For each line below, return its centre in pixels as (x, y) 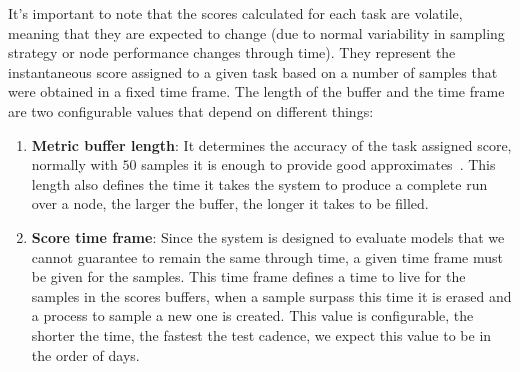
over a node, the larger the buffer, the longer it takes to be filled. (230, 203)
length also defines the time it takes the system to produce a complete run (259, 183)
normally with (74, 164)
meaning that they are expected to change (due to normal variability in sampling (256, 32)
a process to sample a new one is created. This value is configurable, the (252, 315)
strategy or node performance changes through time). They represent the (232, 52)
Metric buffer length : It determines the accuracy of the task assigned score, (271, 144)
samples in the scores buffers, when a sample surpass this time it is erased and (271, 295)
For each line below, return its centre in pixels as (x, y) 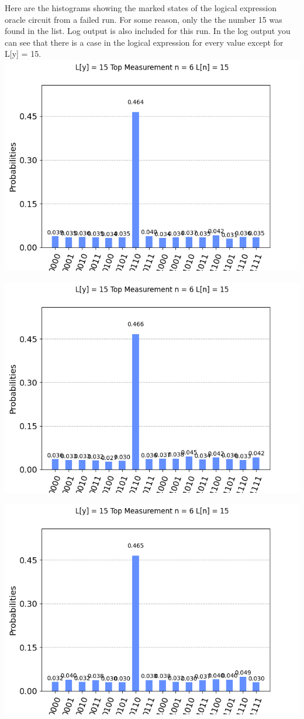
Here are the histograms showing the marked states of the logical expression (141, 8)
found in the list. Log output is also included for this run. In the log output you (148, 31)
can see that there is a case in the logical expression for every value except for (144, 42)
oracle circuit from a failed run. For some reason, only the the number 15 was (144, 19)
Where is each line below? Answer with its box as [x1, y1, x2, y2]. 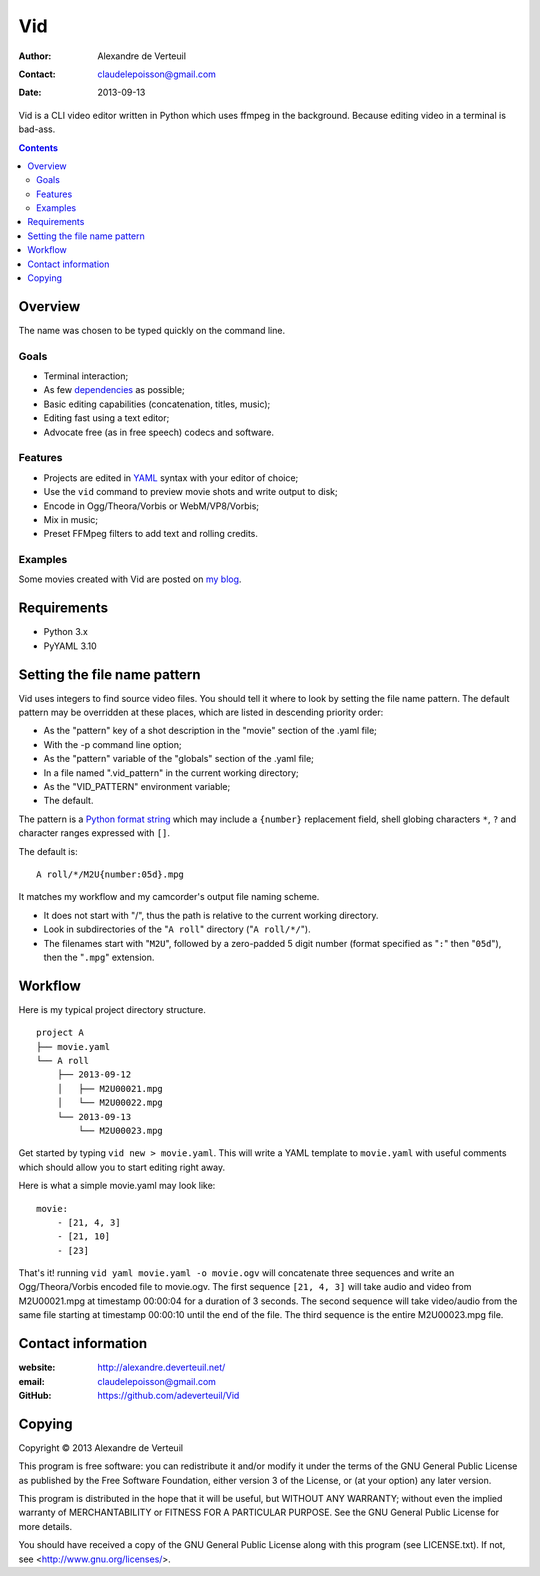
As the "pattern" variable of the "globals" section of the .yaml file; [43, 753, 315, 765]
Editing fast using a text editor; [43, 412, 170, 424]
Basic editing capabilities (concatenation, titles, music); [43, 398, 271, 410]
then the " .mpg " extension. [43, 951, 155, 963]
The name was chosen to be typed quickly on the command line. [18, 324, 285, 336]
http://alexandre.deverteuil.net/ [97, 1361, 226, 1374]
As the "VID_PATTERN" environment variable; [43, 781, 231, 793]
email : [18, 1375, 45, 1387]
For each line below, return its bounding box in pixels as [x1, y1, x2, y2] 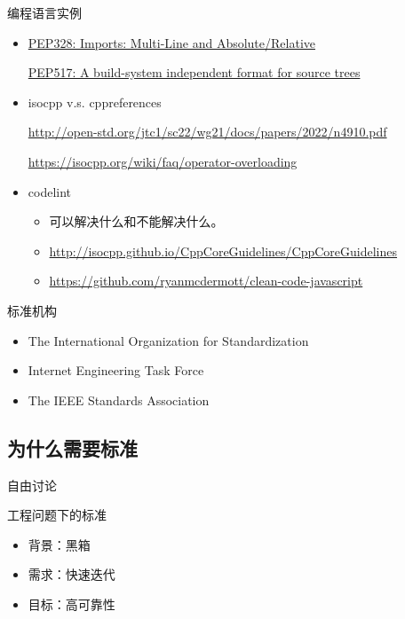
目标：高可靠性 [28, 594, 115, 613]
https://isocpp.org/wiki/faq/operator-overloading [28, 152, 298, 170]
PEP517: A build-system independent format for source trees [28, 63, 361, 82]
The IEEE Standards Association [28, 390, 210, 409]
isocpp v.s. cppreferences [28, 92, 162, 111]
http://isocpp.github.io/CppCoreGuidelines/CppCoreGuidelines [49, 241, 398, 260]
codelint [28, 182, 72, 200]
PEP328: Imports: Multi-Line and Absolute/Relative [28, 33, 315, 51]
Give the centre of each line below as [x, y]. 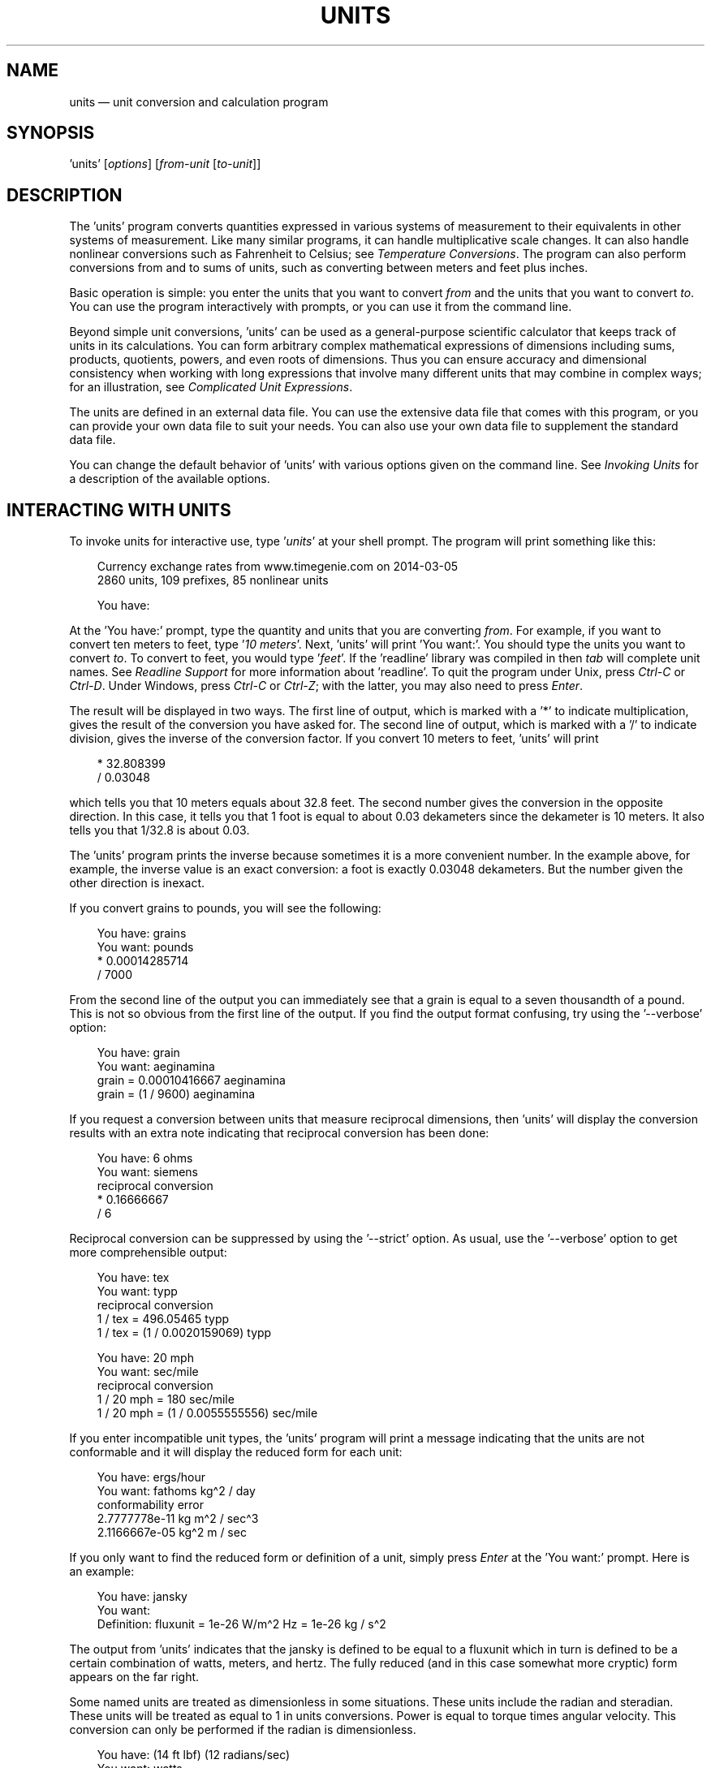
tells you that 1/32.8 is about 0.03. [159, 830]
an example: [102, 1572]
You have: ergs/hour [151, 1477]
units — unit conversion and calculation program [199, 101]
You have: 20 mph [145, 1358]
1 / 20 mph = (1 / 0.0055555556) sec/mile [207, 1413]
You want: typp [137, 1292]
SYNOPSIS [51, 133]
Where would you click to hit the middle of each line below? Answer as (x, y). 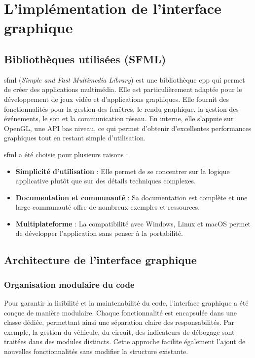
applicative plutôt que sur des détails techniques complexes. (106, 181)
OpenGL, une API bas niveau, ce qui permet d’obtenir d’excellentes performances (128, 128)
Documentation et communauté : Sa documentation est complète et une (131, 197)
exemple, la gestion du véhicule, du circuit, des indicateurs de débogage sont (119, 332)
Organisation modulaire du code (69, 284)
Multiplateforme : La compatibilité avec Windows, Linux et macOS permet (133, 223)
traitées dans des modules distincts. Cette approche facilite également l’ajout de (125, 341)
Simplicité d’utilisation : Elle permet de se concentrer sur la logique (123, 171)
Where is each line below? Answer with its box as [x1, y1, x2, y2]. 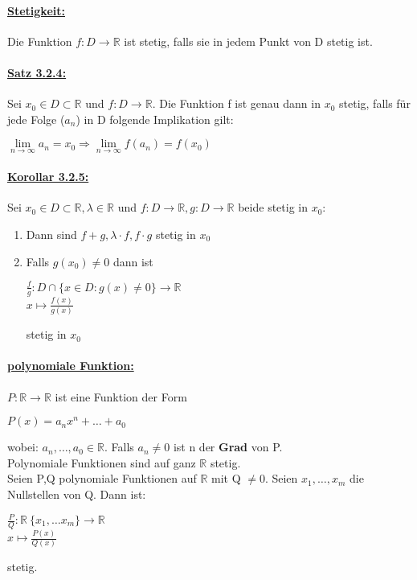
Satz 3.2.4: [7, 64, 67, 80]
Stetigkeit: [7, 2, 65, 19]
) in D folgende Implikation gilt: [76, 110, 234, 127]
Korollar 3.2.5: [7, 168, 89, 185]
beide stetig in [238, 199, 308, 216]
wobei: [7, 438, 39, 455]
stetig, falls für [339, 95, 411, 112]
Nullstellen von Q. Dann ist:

The task:
Return only the lines running from the start of the entries above to the line that contains "Editing fast using", inclusive, and omit every picture.

Problem solution:
For each line below, return its centre in pixels as (x, y) 
over a node, the larger the buffer, the longer it takes to be filled. (230, 203)
length also defines the time it takes the system to produce a complete run (259, 183)
normally with (74, 164)
meaning that they are expected to change (due to normal variability in sampling (256, 32)
a process to sample a new one is created. This value is configurable, the (252, 315)
strategy or node performance changes through time). They represent the (232, 52)
Metric buffer length : It determines the accuracy of the task assigned score, (271, 144)
samples in the scores buffers, when a sample surpass this time it is erased and (271, 295)
For each line below, return its centre in pixels as (x, y) 
Here are the histograms showing the marked states of the logical expression (141, 8)
found in the list. Log output is also included for this run. In the log output you (148, 31)
can see that there is a case in the logical expression for every value except for (144, 42)
oracle circuit from a failed run. For some reason, only the the number 15 was (144, 19)
Where is each line below? Answer with its box as [x1, y1, x2, y2]. 
As the "pattern" variable of the "globals" section of the .yaml file; [43, 753, 315, 765]
Editing fast using a text editor; [43, 412, 170, 424]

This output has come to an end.